Today Australia and New Zealand commemorates ANZAC DAY.
April 25th is the anniversary of the first major military action fought by Australian and New Zealand forces during the First World War. The soldiers in those forces became known as ANZACS.
Over the past 100 years, and over the many battles since the 2015 landing at Gallipoli, the name ANZAC has come to mean courage, pride, mateship, sacrifice and is a big part of our national identity.
There are many, many tragic and inspirational war stories. Today is a day to remember those men and women who have put their lives on the line or lost their lives fighting for their country.
The Australian War Memorial website sums up the development of the ANZAC spirit here:
When war broke out in 1914 Australia had been a federated nation for only 13 years, and the new federal government was eager to establish its reputation among the nations of the world. When Britain declared war in August 1914 Australia was automatically placed on the side of the Commonwealth. In 1915 Australian and New Zealand soldiers formed part of the expedition that set out to capture the Gallipoli peninsula in order to open the Dardanelles to the allied navies. The ultimate objective was to capture Constantinople (now Istanbul), the capital of the Ottoman Empire, an ally of Germany.

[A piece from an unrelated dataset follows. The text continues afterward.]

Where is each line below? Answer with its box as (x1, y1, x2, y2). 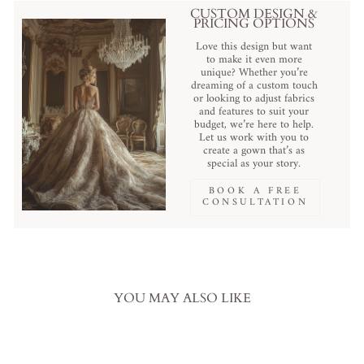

The Australian and New Zealand forces landed on Gallipoli on 25 April, meeting fierce resistance from the Ottoman Turkish defenders. What had been planned as a bold stroke to knock Turkey out of the war quickly became a stalemate, and the campaign dragged on for eight months. At the end of 1915 the allied forces were evacuated from the peninsula, with both sides having suffered heavy casualties and endured great hardships. More than 8,000 Australian soldiers had been killed. The Gallipoli campaign had a profound impact on Australians at home, and 25 April soon became the day on which Australians remembered the sacrifice of those who died in the war.
Although the Gallipoli campaign failed in its military objectives, the Australian and New Zealand actions during the campaign left us all a powerful legacy. The creation of what became known as the “Anzac legend” became an important part of the identity of both nations, shaping the ways they viewed both their past and their future.
Today I am remembering:
- My grandfather, Corporal Victor Vickers, who fought in the Middle East during WWII. When he enlisted at the ripe old age of 36 he was considered “an older soldier”. He survived the war but co-incidentally died on ANZAC Day 1995 at the age of 90.
- My great-uncle Lieutenant John Gordon who was shot dead on the Kokoda Trail during WWII. One of his men had been shot and injured by a sniper. John went to rescue the injured soldier, but in doing so, he was also shot – in the head. Included in the package of personal items sent home were his shattered glasses. There is a poppy beside John’s name at the Australian War Memorial in Canberra.
- My great-uncle Rupert Vickers who fought on the Western Front during WWI. His mother had 7 children, which meant the eldest fought in WWI and the second-youngest (granddad) in WWII.
- My great great-uncle Major George Macarthur-Onslow, who fought at Gallipoli and the Western Front, but died of Spanish Flu after returning home.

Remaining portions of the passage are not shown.